By Will Ferguson, College of Arts & Sciences

PULLMAN, Wash. – More than three billion people worldwide depend on rice for survival, and the number is expected to climb as the developing world grows. In Asia every hectare devoted to rice produces food for 27 people. By 2050, each hectare will need to support at least 43 people.

To address this challenge, Washington State University plant biologists Asaph Cousins and Gerry Edwards are working with an international consortium of researchers to supercharge photosynthesis in rice by introducing more efficient traits found in wild strains and other crops.

The School of Biological Sciences researchers recently received an award from the University of Oxford to start the third phase of the Bill & Melinda Gates foundation sponsored project – an important step toward boosting rice yields and meeting the growing food needs of the developing world.

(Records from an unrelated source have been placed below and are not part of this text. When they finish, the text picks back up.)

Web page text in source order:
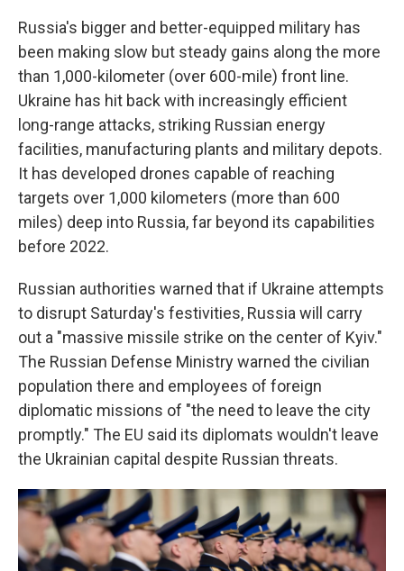
Russia's bigger and better-equipped military has
been making slow but steady gains along the more
than 1,000-kilometer (over 600-mile) front line.
Ukraine has hit back with increasingly efficient
long-range attacks, striking Russian energy
facilities, manufacturing plants and military depots.
It has developed drones capable of reaching
targets over 1,000 kilometers (more than 600
miles) deep into Russia, far beyond its capabilities
before 2022.
Russian authorities warned that if Ukraine attempts
to disrupt Saturday's festivities, Russia will carry
out a "massive missile strike on the center of Kyiv."
The Russian Defense Ministry warned the civilian
population there and employees of foreign
diplomatic missions of "the need to leave the city
promptly." The EU said its diplomats wouldn't leave
the Ukrainian capital despite Russian threats.
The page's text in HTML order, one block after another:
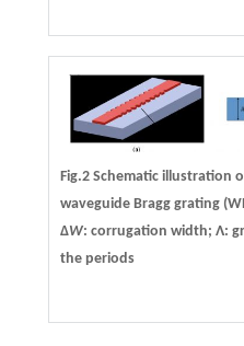
Fig.2 Schematic illustration
waveguide Bragg grating
ΔW: corrugation width; Λ:
the periods
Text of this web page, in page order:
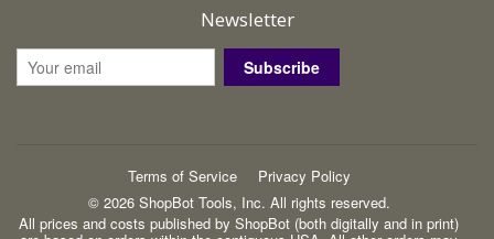
Newsletter
Subscribe
Terms of Service
Privacy Policy
© 2026 ShopBot Tools, Inc. All rights reserved.
All prices and costs published by ShopBot (both digitally and in print)
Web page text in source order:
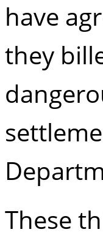
have
they
These
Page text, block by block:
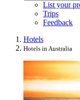
List your
Trips
Feedback
Hotels
Hotels in Australia
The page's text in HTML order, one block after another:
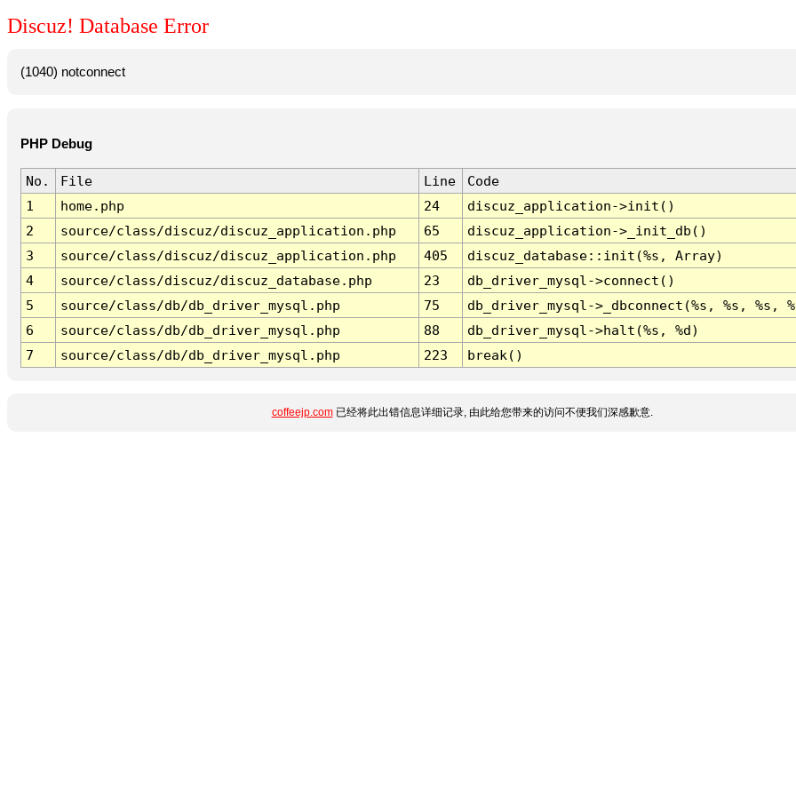
Discuz! Database Error
(1040) notconnect
PHP Debug
No. File Line
Code
1
home.php 24
discuz_application->init()
2
source/class/discuz/discuz_application.php 65
discuz_application->_init_db()
3
source/class/discuz/discuz_application.php 405
discuz_database::init(%s, Array)
4
source/class/discuz/discuz_database.php 23
db_driver_mysql->connect()
5
source/class/db/db_driver_mysql.php 75
db_driver_mysql->_dbconnect(%s, %s, %s,
6
source/class/db/db_driver_mysql.php 88
db_driver_mysql->halt(%s, %d)
7
source/class/db/db_driver_mysql.php 223 break()
coffeejp.com已经将此出错信息详细记录, 由此给您带来的访问不便我们深感歉意.
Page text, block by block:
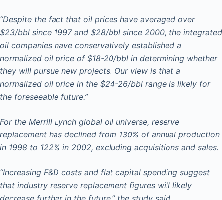
“Despite the fact that oil prices have averaged over
$23/bbl since 1997 and $28/bbl since 2000, the integrated
oil companies have conservatively established a
normalized oil price of $18-20/bbl in determining whether
they will pursue new projects. Our view is that a
normalized oil price in the $24-26/bbl range is likely for
the foreseeable future.”
For the Merrill Lynch global oil universe, reserve
replacement has declined from 130% of annual production
in 1998 to 122% in 2002, excluding acquisitions and sales.
“Increasing F&D costs and flat capital spending suggest
that industry reserve replacement figures will likely
decrease further in the future,” the study said.
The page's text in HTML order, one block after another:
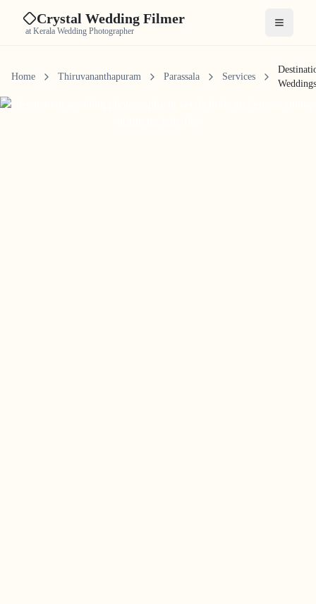
Crystal Wedding Filmer
at Kerala Wedding Photographer Open
Home Thiruvananthapuram Parassala Services
Weddings
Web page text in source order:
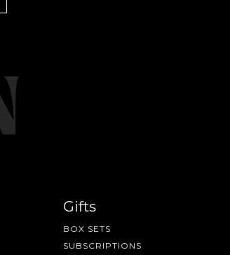
Gifts
BOX SETS
SUBSCRIPTIONS
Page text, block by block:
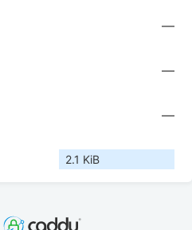
—
—
—
2.1 KiB
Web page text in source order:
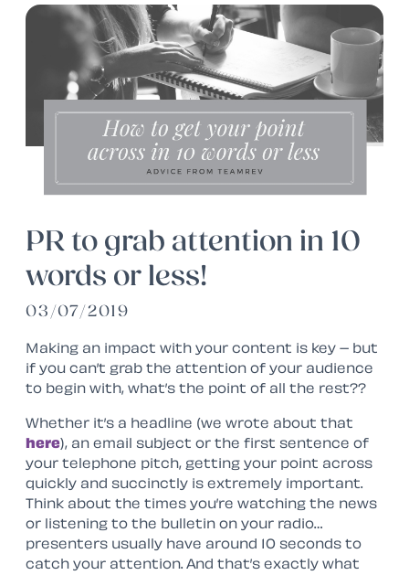
PR to grab attention in 10
words or less!
03/07/2019
Making an impact with your content is key – but
if you can’t grab the attention of your audience
to begin with, what’s the point of all the rest??
Whether it’s a headline (we wrote about that
here), an email subject or the first sentence of
your telephone pitch, getting your point across
quickly and succinctly is extremely important.
Think about the times you’re watching the news
or listening to the bulletin on your radio…
presenters usually have around 10 seconds to
catch your attention. And that’s exactly what

“This is a novel effort that has important implications for being able to grow rice in very arid environments where there is not a lot of water,” Cousins said. “The research may take us another 15 years to complete, but when you consider the warming climate and a growing population, the payoff is potentially very large.”

Rice 2.0

Plants use photosynthesis to convert sunlight and water into useable energy, but some are better at it than others. Rice uses the C3 photosynthetic pathway, which is much less efficient in hot, dry environments than the C4 pathway used by plants like maize and sorghum.

“Switching” rice to use C4 photosynthesis would theoretically increase productivity by up to 50 percent. Introduction of C4 traits into rice is predicted to improve nitrogen-use efficiency, double water-use efficiency and increase tolerance to high temperatures.

Part of the WSU research involves studying how a plant’s physical characteristics and biochemistry influence its ability to use solar energy, take up carbon dioxide from the atmosphere and retain water. The researchers’ role is to identify and characterize the myriad of physiological and biochemical traits in different lines of rice that influence photosynthesis.

“There are many cases in the past where the C4 pathway has evolved in other plants,” Cousins said. “At this stage in our work, we are seeing whether or not there is enough genetic flexibility in rice to invoke the C4 syndrome.”

The creation of C4 rice hinges on either identifying C4-like traits among wild relatives and breeding them together or moving the required genes from C4 plants, like corn and sorghum, into rice.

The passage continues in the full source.